#### EXERCISE DATA
====================
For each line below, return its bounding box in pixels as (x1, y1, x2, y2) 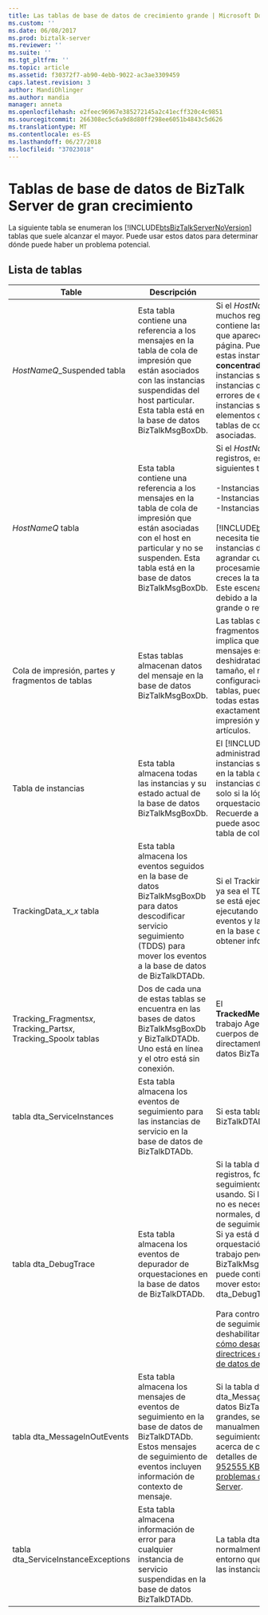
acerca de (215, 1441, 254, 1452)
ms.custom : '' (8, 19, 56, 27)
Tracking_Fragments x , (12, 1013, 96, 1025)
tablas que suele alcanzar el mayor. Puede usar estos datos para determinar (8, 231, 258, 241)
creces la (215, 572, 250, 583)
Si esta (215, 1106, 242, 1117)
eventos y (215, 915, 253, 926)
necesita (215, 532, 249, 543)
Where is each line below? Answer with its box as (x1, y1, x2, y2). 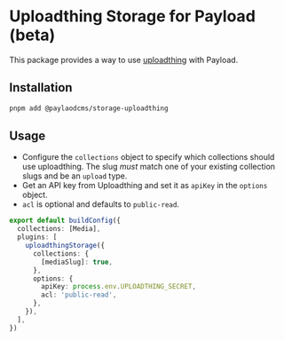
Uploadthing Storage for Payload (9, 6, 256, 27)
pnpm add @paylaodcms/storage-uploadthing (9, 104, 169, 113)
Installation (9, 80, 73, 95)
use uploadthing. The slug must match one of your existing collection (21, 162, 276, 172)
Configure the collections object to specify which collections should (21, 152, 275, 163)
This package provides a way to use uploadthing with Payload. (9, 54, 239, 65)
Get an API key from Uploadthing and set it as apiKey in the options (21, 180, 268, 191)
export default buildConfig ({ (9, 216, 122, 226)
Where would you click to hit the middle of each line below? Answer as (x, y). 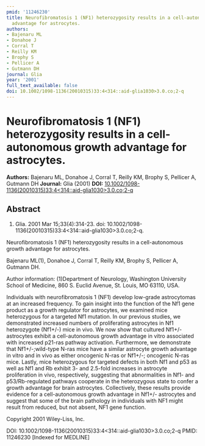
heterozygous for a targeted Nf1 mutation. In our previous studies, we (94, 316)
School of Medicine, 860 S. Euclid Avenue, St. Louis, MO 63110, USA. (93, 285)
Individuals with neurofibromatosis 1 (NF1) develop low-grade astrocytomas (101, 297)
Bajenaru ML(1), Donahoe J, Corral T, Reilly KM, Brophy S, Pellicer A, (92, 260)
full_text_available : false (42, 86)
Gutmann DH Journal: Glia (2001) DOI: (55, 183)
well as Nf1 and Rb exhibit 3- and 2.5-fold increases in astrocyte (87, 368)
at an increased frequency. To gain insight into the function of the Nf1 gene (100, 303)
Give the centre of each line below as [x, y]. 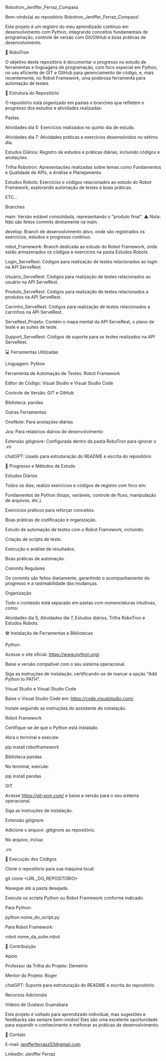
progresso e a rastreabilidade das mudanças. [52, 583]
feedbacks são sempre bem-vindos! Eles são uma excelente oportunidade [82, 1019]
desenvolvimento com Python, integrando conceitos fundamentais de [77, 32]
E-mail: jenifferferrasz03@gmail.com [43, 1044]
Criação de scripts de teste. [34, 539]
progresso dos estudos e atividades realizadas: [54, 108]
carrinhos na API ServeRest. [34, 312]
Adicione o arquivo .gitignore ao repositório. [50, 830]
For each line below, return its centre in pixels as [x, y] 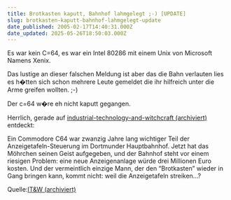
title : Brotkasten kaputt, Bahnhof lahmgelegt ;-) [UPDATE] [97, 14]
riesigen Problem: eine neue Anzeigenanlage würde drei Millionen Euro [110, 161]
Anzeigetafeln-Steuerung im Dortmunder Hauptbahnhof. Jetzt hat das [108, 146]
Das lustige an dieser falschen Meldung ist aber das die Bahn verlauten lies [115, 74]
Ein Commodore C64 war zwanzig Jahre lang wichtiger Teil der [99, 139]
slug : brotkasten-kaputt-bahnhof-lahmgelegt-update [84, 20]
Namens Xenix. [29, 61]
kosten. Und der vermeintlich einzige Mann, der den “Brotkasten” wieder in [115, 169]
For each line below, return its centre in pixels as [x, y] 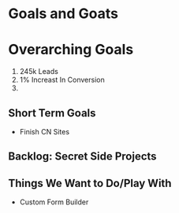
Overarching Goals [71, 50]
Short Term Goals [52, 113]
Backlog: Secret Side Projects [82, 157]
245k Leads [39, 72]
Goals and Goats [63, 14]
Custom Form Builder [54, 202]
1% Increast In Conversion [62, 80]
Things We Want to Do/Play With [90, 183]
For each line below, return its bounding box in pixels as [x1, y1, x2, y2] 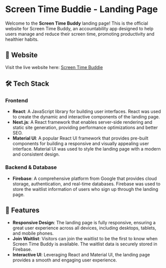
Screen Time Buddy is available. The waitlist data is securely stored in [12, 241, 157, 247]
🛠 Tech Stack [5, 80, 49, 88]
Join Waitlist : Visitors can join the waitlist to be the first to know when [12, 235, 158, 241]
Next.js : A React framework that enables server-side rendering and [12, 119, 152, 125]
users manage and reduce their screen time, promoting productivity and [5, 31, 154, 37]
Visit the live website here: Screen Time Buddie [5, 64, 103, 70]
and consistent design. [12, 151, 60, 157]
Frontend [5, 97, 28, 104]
====================
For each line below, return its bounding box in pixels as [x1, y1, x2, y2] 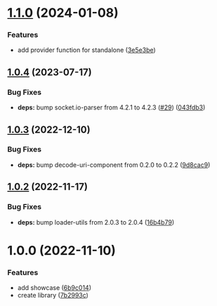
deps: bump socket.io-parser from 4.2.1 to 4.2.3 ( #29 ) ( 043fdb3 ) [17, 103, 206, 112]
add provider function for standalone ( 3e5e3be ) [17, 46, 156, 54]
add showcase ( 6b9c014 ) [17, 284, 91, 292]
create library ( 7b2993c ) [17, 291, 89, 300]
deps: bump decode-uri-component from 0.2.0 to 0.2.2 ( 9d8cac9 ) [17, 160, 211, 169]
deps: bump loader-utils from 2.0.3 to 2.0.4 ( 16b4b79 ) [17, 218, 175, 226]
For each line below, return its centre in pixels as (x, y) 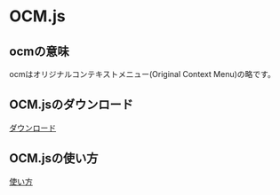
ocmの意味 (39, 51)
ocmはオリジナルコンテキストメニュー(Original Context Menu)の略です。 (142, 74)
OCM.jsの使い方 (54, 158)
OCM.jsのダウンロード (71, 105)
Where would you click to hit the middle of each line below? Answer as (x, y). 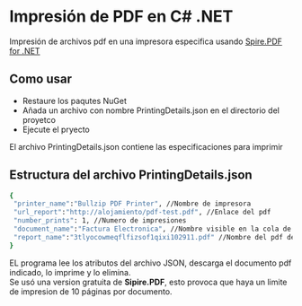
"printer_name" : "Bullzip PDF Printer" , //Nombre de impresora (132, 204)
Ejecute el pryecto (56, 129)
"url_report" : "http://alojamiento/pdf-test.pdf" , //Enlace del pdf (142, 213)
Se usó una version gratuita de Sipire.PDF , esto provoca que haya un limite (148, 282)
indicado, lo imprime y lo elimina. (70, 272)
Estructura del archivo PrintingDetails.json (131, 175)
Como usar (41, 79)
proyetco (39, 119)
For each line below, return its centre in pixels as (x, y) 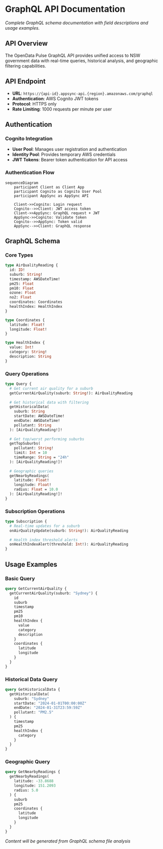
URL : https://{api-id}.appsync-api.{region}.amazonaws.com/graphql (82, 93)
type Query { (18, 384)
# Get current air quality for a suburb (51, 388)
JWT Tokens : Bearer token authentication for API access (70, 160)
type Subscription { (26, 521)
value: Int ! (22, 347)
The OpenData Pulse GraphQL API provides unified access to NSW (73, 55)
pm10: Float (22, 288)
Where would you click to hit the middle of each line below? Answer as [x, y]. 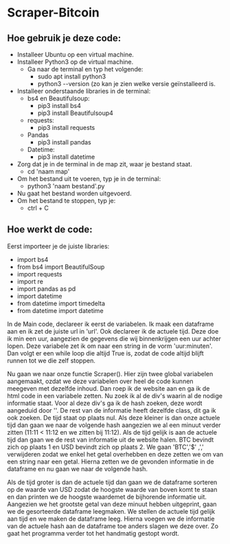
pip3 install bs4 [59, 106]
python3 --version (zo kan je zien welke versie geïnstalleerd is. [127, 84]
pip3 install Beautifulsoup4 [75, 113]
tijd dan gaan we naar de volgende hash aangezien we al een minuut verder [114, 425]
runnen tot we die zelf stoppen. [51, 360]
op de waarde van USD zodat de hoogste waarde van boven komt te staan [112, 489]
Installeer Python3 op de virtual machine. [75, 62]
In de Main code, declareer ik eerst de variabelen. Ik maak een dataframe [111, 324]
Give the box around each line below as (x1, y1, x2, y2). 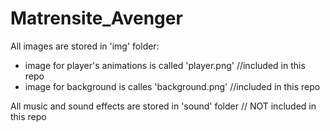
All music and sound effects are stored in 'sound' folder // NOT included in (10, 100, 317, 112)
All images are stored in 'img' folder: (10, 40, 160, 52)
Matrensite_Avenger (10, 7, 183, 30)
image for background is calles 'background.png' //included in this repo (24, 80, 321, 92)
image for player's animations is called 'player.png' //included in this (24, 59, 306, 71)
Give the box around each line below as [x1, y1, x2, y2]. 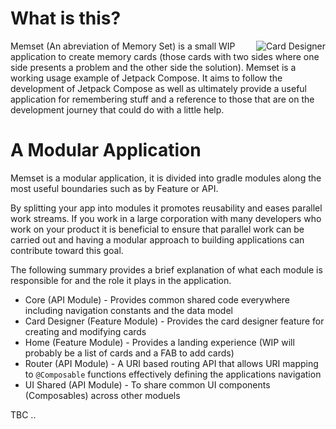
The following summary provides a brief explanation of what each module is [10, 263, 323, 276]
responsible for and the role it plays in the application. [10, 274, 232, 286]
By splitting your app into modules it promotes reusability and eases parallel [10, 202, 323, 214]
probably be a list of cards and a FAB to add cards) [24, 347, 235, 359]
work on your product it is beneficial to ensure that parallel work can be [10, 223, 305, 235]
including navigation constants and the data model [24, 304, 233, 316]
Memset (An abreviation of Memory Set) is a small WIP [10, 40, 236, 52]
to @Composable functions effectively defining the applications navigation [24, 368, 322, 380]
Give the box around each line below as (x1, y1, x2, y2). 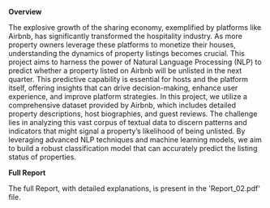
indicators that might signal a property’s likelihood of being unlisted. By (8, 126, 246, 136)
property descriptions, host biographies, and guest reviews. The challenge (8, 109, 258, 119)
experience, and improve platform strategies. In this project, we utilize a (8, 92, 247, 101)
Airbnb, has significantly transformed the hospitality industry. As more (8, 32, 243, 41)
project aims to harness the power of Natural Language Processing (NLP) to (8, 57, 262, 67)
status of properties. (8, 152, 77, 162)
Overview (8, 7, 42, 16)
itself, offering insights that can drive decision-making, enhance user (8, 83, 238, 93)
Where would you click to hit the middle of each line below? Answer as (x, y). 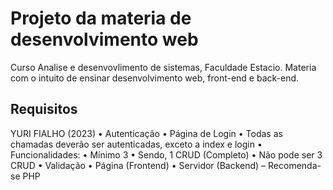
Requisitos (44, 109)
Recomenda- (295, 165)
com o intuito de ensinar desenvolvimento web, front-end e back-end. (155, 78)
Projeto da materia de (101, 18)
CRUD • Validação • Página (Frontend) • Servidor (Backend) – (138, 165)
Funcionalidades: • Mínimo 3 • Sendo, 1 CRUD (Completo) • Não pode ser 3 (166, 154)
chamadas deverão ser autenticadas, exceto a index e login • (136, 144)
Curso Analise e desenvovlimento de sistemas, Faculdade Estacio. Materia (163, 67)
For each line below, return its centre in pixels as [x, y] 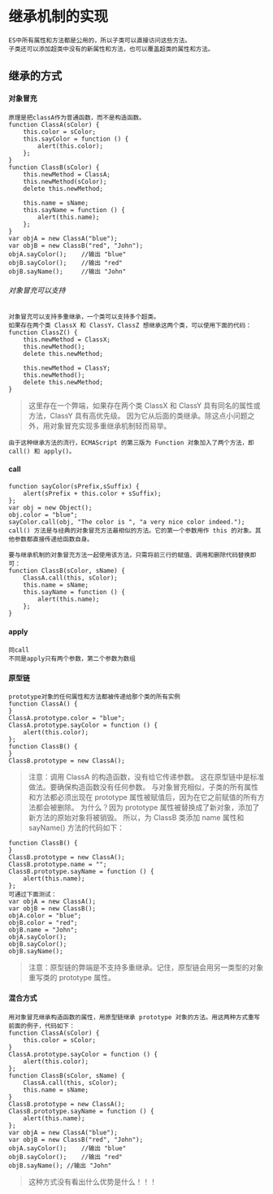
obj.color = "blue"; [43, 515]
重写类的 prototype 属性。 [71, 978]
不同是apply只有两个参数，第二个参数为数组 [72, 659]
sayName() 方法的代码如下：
====================
#### WHAT THE EXERCISE ASKS
Search the listing above for lines containing "provides", and copy them.

#### RESPONSE TO THE TASK
This package provides a way to use uploadthing with Payload. (9, 54, 239, 65)
The OpenData Pulse GraphQL API provides unified access to NSW (73, 55)
The following summary provides a brief explanation of what each module is [10, 263, 323, 276]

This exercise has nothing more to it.